TextTokenizer Syntax Elements

TextTokenizer Syntax Elements - Teradata Vantage

Machine Learning Engine Analytic Function Reference

Product

Teradata Vantage

Release Number

9.02

9.01

2.0

1.3

Published

February 2022

Language

English (United States)

Last Update

2022-02-10

dita:mapPath

rnn1580259159235.ditamap

dita:ditavalPath

ybt1582220416951.ditaval

dita:id

B700-4003

lifecycle

Product Category

Teradata Vantage™

TextColumn

Specify the name of the InputTable column that contains the text to tokenize.

InputLanguage

[Optional] Specify the language of the text in text_column:

Option	Description
'en' (Default)	English
'zh_CN'	Simplified Chinese
'zh_TW'	Traditional Chinese
'jp'	Japanese

InputModelFile

[Optional] Specify the name of model file that the function uses for tokenizing. The model must be a conditional random-fields model and input_model_file must already be installed on ML Engine. If you omit this syntax element, or if input_model_file is not installed, then the function uses white spaces to separate English words and an embedded dictionary to tokenize Chinese text.

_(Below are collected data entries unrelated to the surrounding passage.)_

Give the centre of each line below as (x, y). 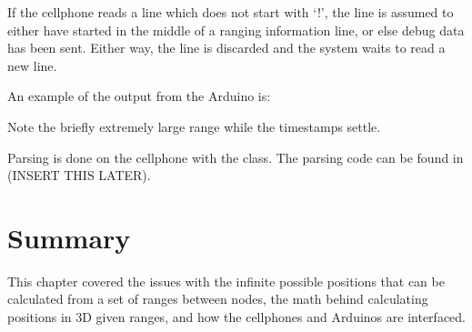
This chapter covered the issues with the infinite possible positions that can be (226, 281)
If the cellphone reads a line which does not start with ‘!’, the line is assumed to (231, 12)
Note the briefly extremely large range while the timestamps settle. (194, 126)
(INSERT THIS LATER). (79, 175)
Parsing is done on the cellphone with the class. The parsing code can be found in (236, 157)
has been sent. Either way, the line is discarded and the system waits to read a (226, 48)
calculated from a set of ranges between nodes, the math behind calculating (218, 299)
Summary (69, 237)
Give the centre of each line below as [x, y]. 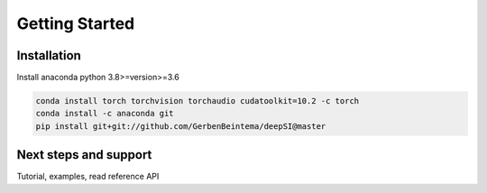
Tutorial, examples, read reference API [88, 177]
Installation [49, 55]
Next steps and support [84, 155]
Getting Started [76, 23]
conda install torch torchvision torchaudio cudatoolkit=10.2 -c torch [198, 101]
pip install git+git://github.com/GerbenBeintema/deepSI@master [181, 126]
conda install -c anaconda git [105, 114]
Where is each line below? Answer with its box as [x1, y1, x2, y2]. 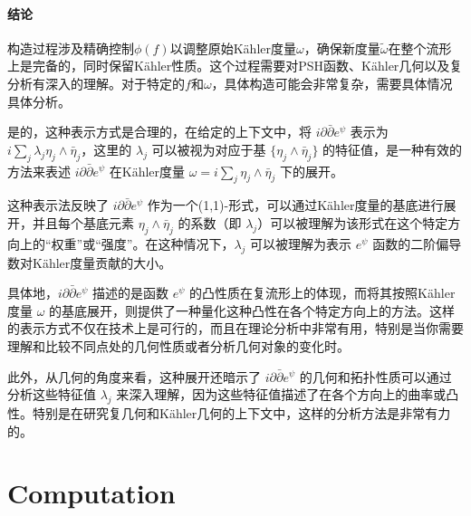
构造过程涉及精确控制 [7, 38, 134, 57]
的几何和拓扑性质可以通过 [299, 367, 452, 386]
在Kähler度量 [109, 161, 186, 180]
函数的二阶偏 [372, 234, 449, 253]
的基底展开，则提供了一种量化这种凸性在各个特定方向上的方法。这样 [49, 301, 456, 320]
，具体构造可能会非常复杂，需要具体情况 [211, 73, 453, 92]
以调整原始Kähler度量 [169, 38, 296, 57]
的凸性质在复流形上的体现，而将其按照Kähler [189, 283, 456, 302]
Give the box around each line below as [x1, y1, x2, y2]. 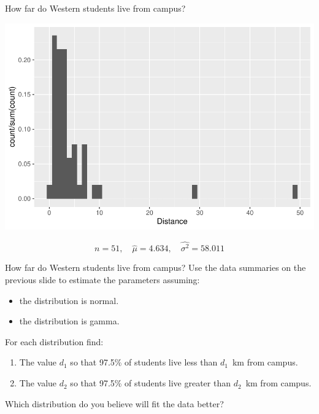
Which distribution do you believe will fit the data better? [5, 397, 224, 410]
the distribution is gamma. [19, 314, 120, 327]
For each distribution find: [5, 335, 104, 348]
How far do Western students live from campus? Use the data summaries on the [5, 261, 306, 274]
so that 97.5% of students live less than [70, 356, 218, 369]
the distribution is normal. [19, 294, 119, 307]
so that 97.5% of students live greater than [70, 377, 231, 389]
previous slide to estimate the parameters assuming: [5, 273, 200, 286]
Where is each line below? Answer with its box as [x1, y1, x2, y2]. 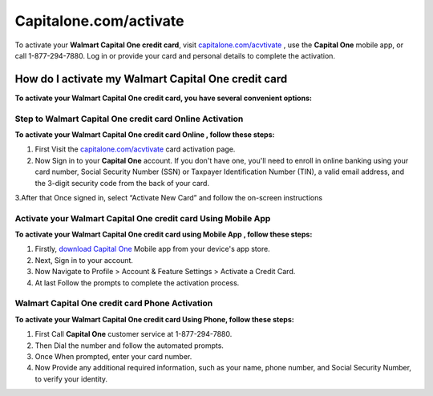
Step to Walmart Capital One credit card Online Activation [14, 113, 244, 124]
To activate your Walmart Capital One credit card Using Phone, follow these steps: [14, 314, 294, 324]
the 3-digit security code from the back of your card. [34, 178, 210, 188]
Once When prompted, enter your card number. [34, 351, 192, 361]
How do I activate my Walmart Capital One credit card [14, 72, 288, 86]
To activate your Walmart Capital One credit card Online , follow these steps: [14, 129, 275, 139]
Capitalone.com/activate [14, 12, 184, 30]
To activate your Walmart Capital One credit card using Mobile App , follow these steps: [14, 229, 313, 240]
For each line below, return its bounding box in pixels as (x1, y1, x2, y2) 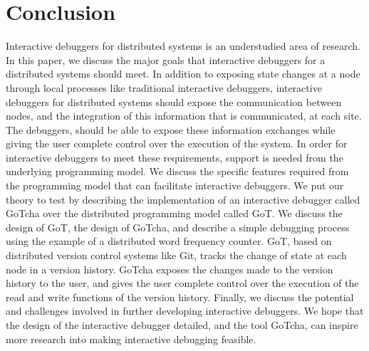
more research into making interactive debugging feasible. (6, 331, 256, 346)
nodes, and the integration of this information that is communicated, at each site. (6, 108, 362, 123)
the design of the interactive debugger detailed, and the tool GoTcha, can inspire (6, 318, 358, 332)
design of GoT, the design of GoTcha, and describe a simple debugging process (6, 219, 350, 234)
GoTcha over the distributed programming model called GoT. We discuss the (6, 206, 343, 221)
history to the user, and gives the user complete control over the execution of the (6, 276, 359, 290)
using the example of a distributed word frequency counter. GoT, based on (6, 234, 332, 248)
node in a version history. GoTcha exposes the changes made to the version (6, 261, 333, 276)
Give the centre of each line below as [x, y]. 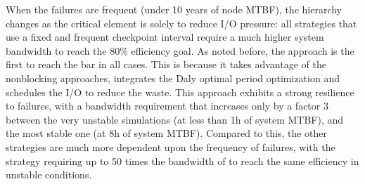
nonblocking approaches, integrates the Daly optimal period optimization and [173, 78]
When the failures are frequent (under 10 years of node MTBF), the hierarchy [174, 9]
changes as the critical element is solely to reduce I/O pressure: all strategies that [181, 23]
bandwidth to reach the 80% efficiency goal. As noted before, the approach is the [180, 50]
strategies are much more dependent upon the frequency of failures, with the [171, 146]
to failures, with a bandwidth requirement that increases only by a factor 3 [167, 106]
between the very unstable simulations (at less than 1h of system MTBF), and [175, 119]
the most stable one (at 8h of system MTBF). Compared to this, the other [166, 133]
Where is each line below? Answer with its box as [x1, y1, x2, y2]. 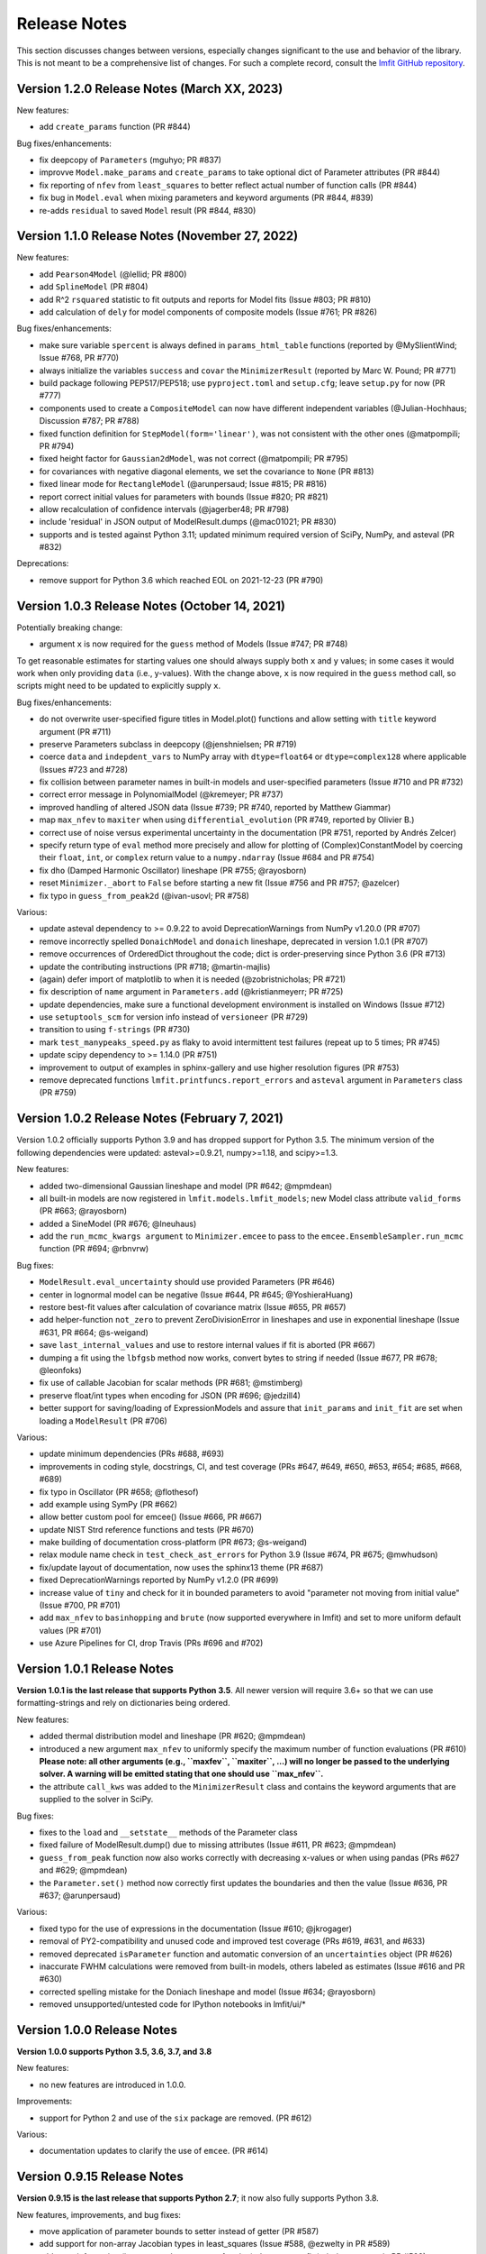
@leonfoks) [39, 1364, 83, 1375]
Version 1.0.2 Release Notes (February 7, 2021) [16, 1111, 283, 1126]
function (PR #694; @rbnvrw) [39, 1243, 149, 1254]
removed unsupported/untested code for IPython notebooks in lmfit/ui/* [39, 1999, 306, 2010]
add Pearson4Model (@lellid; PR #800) [39, 269, 187, 279]
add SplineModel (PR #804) [39, 281, 148, 292]
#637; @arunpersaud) [39, 1890, 121, 1901]
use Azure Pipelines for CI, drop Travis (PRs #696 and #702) [39, 1637, 264, 1649]
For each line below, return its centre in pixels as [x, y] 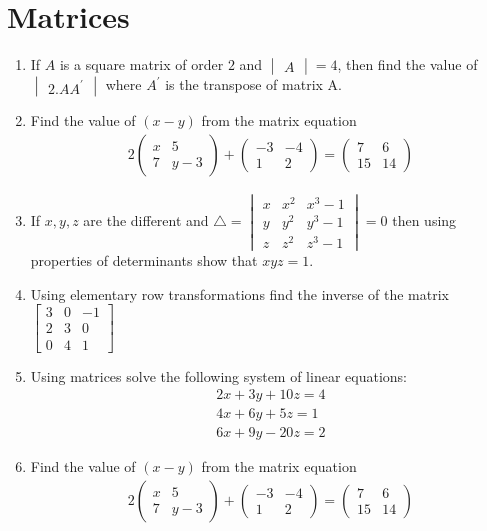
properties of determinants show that [144, 260]
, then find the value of [407, 64]
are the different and [146, 220]
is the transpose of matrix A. [253, 84]
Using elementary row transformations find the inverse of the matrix [240, 293]
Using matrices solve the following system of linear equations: [218, 375]
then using [424, 220]
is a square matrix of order [141, 64]
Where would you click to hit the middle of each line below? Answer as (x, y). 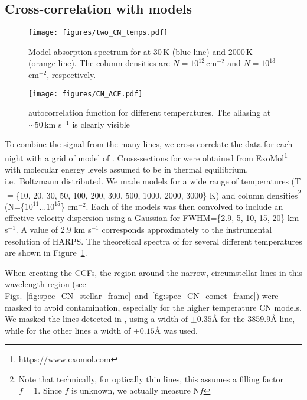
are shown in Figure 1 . (46, 253)
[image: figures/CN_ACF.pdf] (86, 94)
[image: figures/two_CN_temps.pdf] (98, 33)
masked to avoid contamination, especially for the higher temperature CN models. (153, 307)
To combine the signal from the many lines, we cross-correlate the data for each (149, 144)
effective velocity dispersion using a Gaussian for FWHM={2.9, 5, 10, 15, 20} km (152, 218)
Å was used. (176, 330)
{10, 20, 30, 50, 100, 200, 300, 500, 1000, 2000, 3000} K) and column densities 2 (159, 194)
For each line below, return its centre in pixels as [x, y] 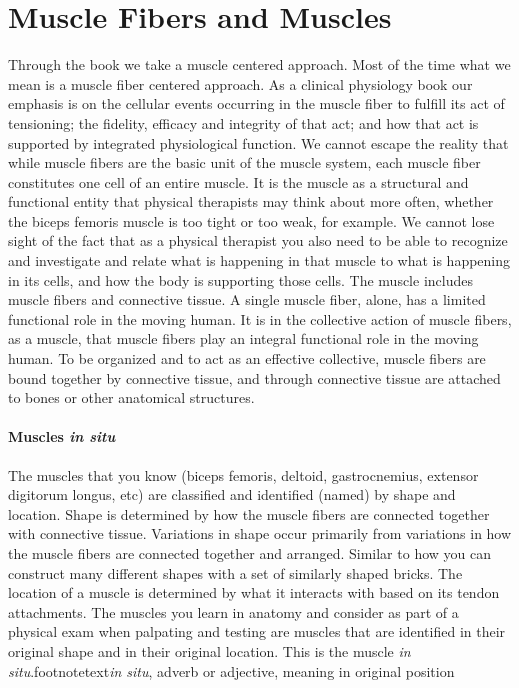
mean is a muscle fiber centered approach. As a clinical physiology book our [240, 83]
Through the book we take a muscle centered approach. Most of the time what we [259, 64]
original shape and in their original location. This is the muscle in [209, 650]
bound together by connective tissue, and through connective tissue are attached [254, 377]
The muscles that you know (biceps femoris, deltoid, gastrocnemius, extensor [243, 474]
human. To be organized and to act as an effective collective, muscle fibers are [247, 358]
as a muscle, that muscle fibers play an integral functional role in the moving [243, 338]
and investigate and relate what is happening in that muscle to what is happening [259, 260]
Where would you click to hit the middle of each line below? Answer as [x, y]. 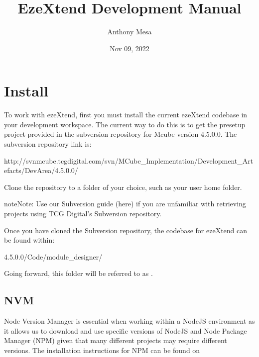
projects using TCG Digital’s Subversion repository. [83, 213]
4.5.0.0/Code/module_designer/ [53, 256]
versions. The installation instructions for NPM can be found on [102, 350]
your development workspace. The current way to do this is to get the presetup [125, 124]
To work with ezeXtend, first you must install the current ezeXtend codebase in [126, 115]
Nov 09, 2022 [129, 48]
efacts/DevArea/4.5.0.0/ [41, 170]
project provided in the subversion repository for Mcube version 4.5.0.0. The [121, 134]
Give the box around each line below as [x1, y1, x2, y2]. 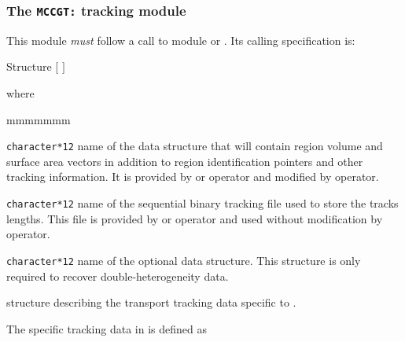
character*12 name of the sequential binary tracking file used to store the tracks [6, 195, 399, 211]
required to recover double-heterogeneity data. [6, 267, 229, 284]
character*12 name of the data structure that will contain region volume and [6, 138, 383, 154]
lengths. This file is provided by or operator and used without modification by [6, 210, 383, 226]
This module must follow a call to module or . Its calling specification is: [6, 31, 355, 48]
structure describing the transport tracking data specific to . [6, 294, 296, 311]
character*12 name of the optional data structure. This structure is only [6, 252, 361, 268]
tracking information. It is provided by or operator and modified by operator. [6, 168, 379, 185]
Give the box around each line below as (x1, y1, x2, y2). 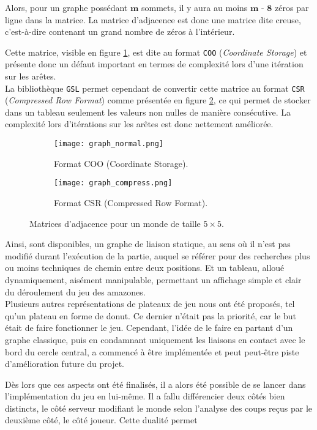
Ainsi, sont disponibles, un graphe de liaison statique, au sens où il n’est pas (5, 237, 291, 250)
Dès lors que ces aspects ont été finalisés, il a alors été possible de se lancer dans (5, 377, 306, 390)
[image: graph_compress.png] (54, 179, 173, 188)
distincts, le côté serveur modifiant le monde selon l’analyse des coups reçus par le (5, 401, 312, 414)
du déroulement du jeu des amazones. (5, 285, 146, 298)
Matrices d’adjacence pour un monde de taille (29, 217, 201, 229)
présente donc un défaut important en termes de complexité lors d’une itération (5, 57, 304, 70)
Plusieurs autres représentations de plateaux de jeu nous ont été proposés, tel (5, 297, 295, 310)
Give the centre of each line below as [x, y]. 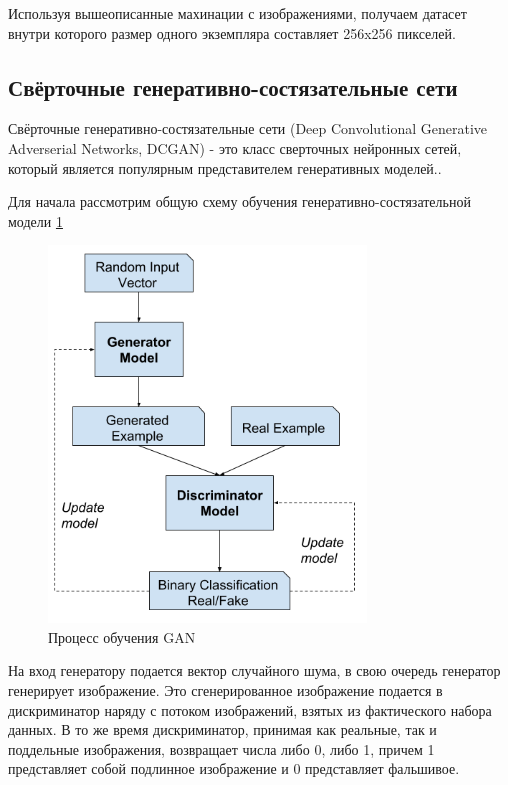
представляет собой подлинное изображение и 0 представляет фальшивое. [234, 768]
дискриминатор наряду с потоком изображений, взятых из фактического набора [250, 709]
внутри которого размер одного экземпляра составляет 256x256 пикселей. [232, 32]
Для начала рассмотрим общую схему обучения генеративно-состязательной [239, 201]
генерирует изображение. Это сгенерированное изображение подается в [225, 690]
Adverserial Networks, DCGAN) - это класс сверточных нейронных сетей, [235, 147]
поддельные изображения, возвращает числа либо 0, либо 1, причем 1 [221, 748]
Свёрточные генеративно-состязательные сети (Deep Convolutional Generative [248, 128]
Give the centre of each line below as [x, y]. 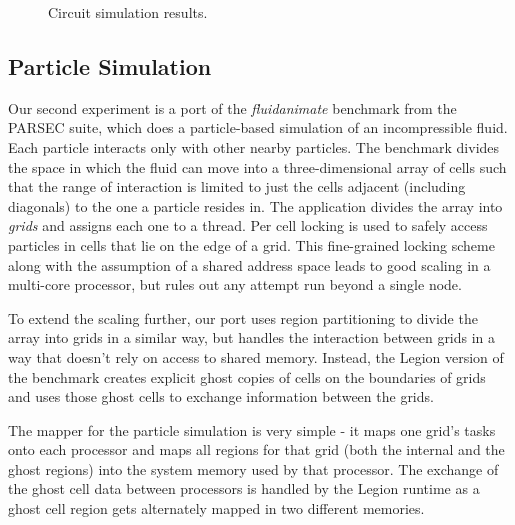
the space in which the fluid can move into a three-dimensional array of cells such [257, 166]
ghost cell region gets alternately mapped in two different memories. [216, 508]
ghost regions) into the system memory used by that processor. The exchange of [253, 468]
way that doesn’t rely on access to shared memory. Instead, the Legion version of [256, 356]
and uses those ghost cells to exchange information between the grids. [221, 396]
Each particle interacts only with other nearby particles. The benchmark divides [254, 146]
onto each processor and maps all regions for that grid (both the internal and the [256, 449]
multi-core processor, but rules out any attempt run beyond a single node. [235, 284]
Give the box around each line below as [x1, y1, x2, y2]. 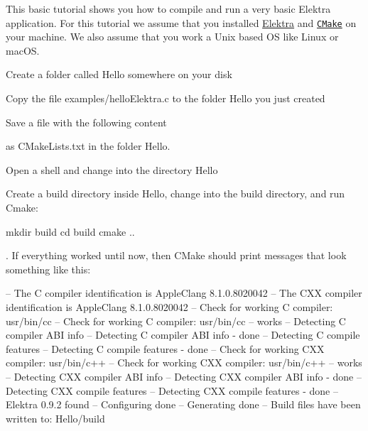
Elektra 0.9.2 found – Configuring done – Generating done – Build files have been [6, 397, 361, 412]
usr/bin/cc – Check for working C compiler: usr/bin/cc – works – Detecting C [6, 313, 346, 328]
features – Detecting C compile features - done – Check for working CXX [6, 341, 325, 356]
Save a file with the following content [6, 114, 167, 129]
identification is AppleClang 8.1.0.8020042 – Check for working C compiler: [6, 299, 333, 314]
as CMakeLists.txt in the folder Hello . [6, 138, 171, 153]
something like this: [6, 261, 91, 276]
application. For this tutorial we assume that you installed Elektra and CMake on [6, 15, 357, 30]
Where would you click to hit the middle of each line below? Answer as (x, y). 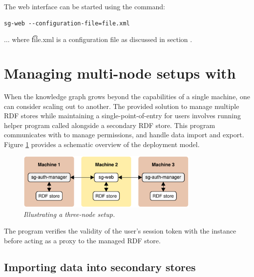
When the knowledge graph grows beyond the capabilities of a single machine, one (127, 96)
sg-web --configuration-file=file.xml (67, 23)
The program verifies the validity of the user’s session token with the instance (120, 230)
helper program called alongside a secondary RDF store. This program (110, 125)
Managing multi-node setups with (120, 73)
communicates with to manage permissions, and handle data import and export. (124, 135)
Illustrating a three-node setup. (69, 214)
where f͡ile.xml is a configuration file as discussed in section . (102, 39)
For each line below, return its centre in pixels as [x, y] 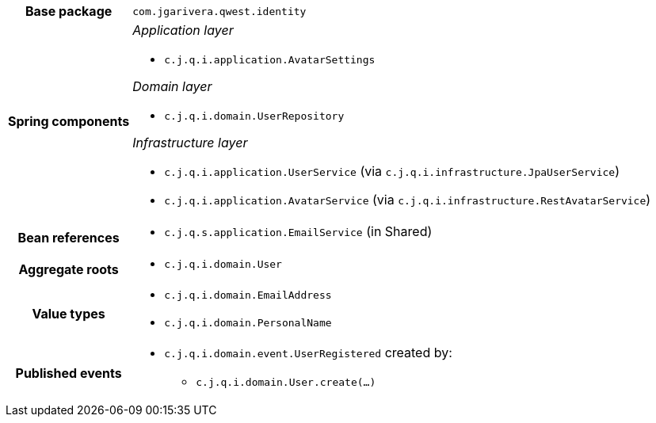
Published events [69, 373]
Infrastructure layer [190, 143]
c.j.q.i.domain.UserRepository [254, 116]
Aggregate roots [69, 269]
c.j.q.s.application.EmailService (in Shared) [298, 231]
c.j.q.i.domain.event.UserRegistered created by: [308, 352]
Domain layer [172, 86]
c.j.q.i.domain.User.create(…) [286, 382]

If you specify InputLanguage('jp'), the function ignores this syntax element.

OutputDelimiter

[Optional] Specify the delimiter, a string, for separating tokens in the output.

Default: '/' (slash)

OutputByWord

Specify whether to output one token in each row.

Default: 'false' (Output one line of text in each row.)

Accumulate

[Optional] Specify the names of the InputTable columns to copy to the output table.

UserDictionaryFile

[Optional] Specify the name of the user dictionary to use to correct results specified by the model. If you specify both this syntax element and a dictionary table (Dict), then the function uses the union of user_dictionary_file and Dict as its dictionary. TextTokenizer Input describes the format of user_dictionary_file and Dict.

If the function finds more than one matched term, it selects the longest term for the first match.